JP2000174039A - Semiconductor device and its manufacture - Google Patents

Abstract

PROBLEM TO BE SOLVED: To prevent adhesive resin from attaching a bonding head at bonding and to avoid increase in the number of manufacturing processes. SOLUTION: On one principal plane of a printed wiring board 6, a wiring pattern 5 is formed. On the wiring pattern 5, a semiconductor chip 2 is mounted through bumps 4 which are projecting electrodes. On the semiconductor chip 2, a plate 1 having a hole 1a in a region, below which the chip 2 exists is disposed. Adhesive resin 3 fills a space between the wiring pattern 5 and the plate 1, integrally jointing the printed wiring board 6, the chip 2, and the plate 1.

Description

DETAILED DESCRIPTION OF THE INVENTION

[0001]

The present invention relates to a semiconductor device having a semiconductor chip mounted on a circuit board and a method of manufacturing the same.

[0002]

2. Description of the Related Art A conventional method for mounting a semiconductor chip on a printed wiring board by flip chip bonding will be described. First, an adhesive resin is supplied to a portion of the printed wiring board on which the chip is to be mounted, and the semiconductor chip is temporarily placed on the adhesive resin of the printed wiring board. Next, after raising the bonding head once and performing tool cleaning, the semiconductor chip is again pressed against the printed wiring board and heated by the bonding head with the Teflon sheet or the like sandwiched between the bonding head and the semiconductor chip. . Thus, the semiconductor chip is mounted on the printed wiring board. The reason why the Teflon sheet is sandwiched between the semiconductor chip and the bonding head at the time of mounting is to prevent the adhesive resin from adhering to the bonding head.

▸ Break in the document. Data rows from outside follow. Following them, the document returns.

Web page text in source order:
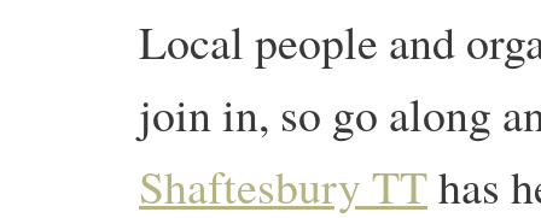
Local people and
join in, so go along
Shaftesbury TThas
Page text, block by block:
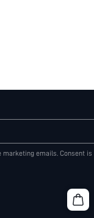
emails. Consent
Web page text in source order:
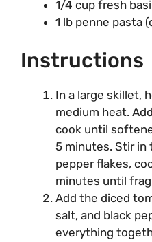
1/4 cup fresh
1 lb penne pasta
Instructions
In a large skillet,
medium heat.
cook until
5 minutes. Stir in
pepper flakes,
minutes until
Add the diced
salt, and black
everything
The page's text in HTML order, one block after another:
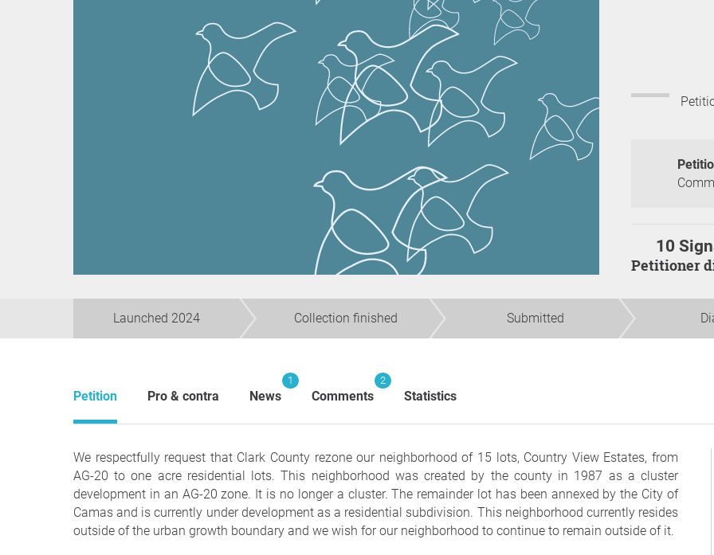
10
Petitioner
Launched 2024 Collection finished Submitted
Petition Pro & contra News
1
Comments
2
Statistics
We respectfully request that Clark County rezone our neighborhood of 15 lots, Country View Estates, from
AG-20 to one acre residential lots. This neighborhood was created by the county in 1987 as a cluster
development in an AG-20 zone. It is no longer a cluster. The remainder lot has been annexed by the City of
Camas and is currently under development as a residential subdivision. This neighborhood currently resides
outside of the urban growth boundary and we wish for our neighborhood to continue to remain outside of it.

There is also a method in which a semiconductor chip is bonded to a printed wiring board in a state where the supply amount of the adhesive resin is reduced, and then an adhesive resin is supplied to a side surface of the semiconductor chip to form a fillet. Further, in order to dissipate heat generated from the semiconductor chip, a heat radiating plate (heat spreader) may be adhered to the upper surface of the semiconductor chip after bonding the semiconductor chip.

[0004]

However, in the conventional method, the adhesion of the adhesive resin to the bonding head can be prevented to some extent, but the effect is insufficient. Further, adding a step of arranging a fluororesin sheet only for preventing adhesion of the adhesive resin leads to an increase in manufacturing cost.

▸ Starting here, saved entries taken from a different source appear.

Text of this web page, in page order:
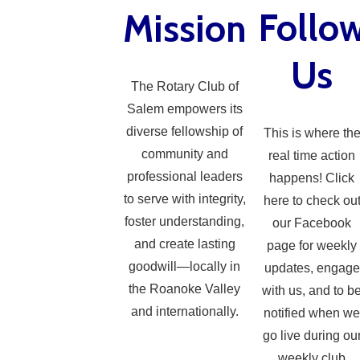
Mission
The Rotary Club of
Salem empowers its
diverse fellowship of
community and
professional leaders
to serve with integrity,
foster understanding,
and create lasting
goodwill—locally in
the Roanoke Valley
and internationally.
Us
This is where the
real time action
happens! Click
here to check out
our Facebook
page for weekly
updates, engage
with us, and to
notified when we
go live during
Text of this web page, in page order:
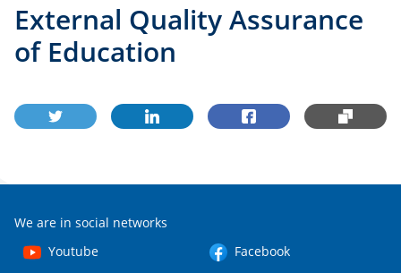
External Quality Assurance
of Education
We are in social networks
Youtube
Facebook
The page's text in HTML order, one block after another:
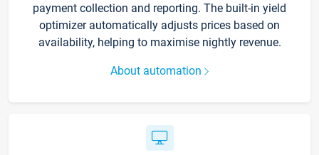
payment collection and reporting. The built-in yield
optimizer automatically adjusts prices based on
availability, helping to maximise nightly revenue.
About automation

The present invention has been made in view of the above circumstances, and an object of the present invention is to provide a semiconductor device in which an adhesive resin does not adhere to a bonding head during bonding and a method of manufacturing the same.

[0006]

In order to solve the above problems, a semiconductor device according to the present invention is a semiconductor device formed by mounting a semiconductor chip on a printed wiring board.
A wiring pattern formed on the printed wiring board, a semiconductor chip mounted on the wiring pattern via a conductive member, and provided on a surface of the semiconductor chip opposite to the wiring pattern; A plate having a hole and being larger than the semiconductor chip.

In the above-described semiconductor device, since the plate-like body is larger than the semiconductor chip, it is possible to prevent the adhesive resin from going around the plate-like body and adhering to the bonding head during bonding.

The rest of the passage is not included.